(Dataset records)
↓

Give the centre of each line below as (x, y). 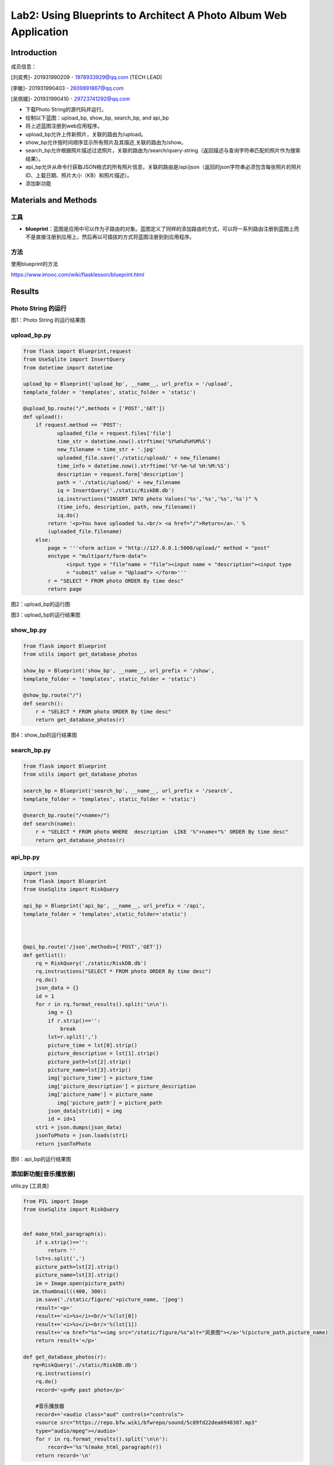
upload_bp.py (31, 335)
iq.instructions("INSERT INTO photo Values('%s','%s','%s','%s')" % (157, 499)
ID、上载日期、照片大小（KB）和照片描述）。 (79, 175)
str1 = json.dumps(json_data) (79, 1127)
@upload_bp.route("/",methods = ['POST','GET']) (94, 408)
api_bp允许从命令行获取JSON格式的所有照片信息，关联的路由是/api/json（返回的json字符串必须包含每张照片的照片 (163, 167)
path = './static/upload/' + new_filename (119, 482)
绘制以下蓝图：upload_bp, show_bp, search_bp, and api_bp (97, 118)
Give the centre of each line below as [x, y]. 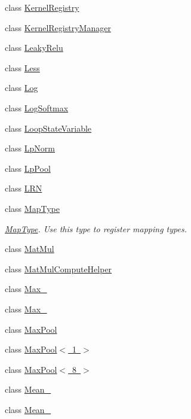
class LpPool [28, 168]
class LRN [24, 188]
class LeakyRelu [34, 48]
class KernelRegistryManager [58, 27]
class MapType [32, 208]
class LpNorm [30, 148]
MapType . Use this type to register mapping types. [96, 228]
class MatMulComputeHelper [58, 268]

↑

→ **PROBLEM**:
From the line containing "绘制以下蓝图：upload_bp, show_bp, search_bp, and" down to the last line of the records above, repeat every line exactly and nothing else, dropping any pictures.

→ **RESPONSE AREA**:
绘制以下蓝图：upload_bp, show_bp, search_bp, and api_bp (97, 118)
Give the centre of each line below as [x, y]. 
class LpPool [28, 168]
class LRN [24, 188]
class LeakyRelu [34, 48]
class KernelRegistryManager [58, 27]
class MapType [32, 208]
class LpNorm [30, 148]
MapType . Use this type to register mapping types. [96, 228]
class MatMulComputeHelper [58, 268]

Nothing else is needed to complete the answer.